For comparison with the experimental example, the pretrained CNNs (e.g., ResNet-50) were implemented in Keras as a base model using the provided Keras API with the following parameters: weights=“imagenet”, include_top=False and input_shape=(128, 128, 3) (as shown in FIG. 12). Outputs from the base model were joined to a global average pooling 2D layer and connected to a final dense layer, with the activation function set as either “sigmoid” for image classification or “linear” for image regression. The model was compiled with the batch size as 32, optimizer as ‘Adam’ and corresponding loss functions and evaluation metrics as described hereinafter. Model training occurred in two stages for both image classification and regression tasks: in the first stage (100 epochs), weights of the pre-trained layers were frozen and the Adam optimizer had a higher learning rate (0.1 or 0.01) to allow faster training of the top layers; in the second stage (200 epochs), weights of the pre-trained layers were unfrozen and the Adam optimizer had a smaller learning rate (0.01 or 10{circumflex over ( )}(−5)) to allow fine-tuning of the model. Learning rates were optimized for each CNN and the values which provided the best tested model performance are provided in Table 4. Performance of the trained models was evaluated on their respective test datasets as described hereinafter.
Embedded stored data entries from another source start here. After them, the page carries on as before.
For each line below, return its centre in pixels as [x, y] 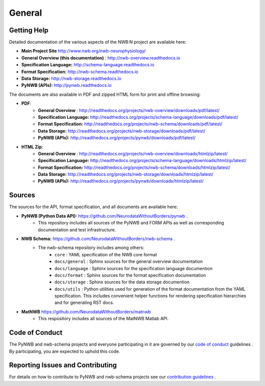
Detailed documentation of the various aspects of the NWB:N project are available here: [98, 42]
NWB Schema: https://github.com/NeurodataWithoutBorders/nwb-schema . [98, 239]
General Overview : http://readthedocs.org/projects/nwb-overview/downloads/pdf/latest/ [129, 110]
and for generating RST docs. [84, 303]
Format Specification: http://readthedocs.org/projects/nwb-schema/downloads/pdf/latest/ [130, 124]
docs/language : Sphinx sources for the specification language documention [134, 268]
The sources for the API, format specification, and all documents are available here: [93, 207]
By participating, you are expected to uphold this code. [65, 351]

Model evaluation metrics were selected to compare the pretrained CNNs (e.g., ResNet-50) with the example NN system and method. For image classification, model performance on the test dataset was evaluated using classification accuracy and Cohen's kappa coefficient (Cohen, J. A Coefficient of Agreement for Nominal Scales. Educational and Psychological Measurement 1960, 20, 37-46). In addition, classification results using ResNet-50 (transfer learning) and the best in test example NN model (from AutoKeras) were visualized using confusion matrices. For image regression, in addition to the mean absolute error (MAE) and the mean absolute percentage error (MAPE) provided by AutoKeras and Keras, the coefficient of determination (R²) and the root mean-squared error (RMSE) were also calculated to determine model performance on the test dataset. Results from ResNet-50 and the best in test example NN model were visualized using regression plots which plotted predicted lodging scores (y_predict) against actual scores (y_test). Models were also evaluated based on total model training time (in minutes, min) and inference time on the test dataset presented as mean±standard deviation per image in milliseconds (ms).

Accuracy: accuracy represents the proportion of correctly predicted data points over all data points. It is the most common way to evaluate a classification model and works well when the dataset is balanced.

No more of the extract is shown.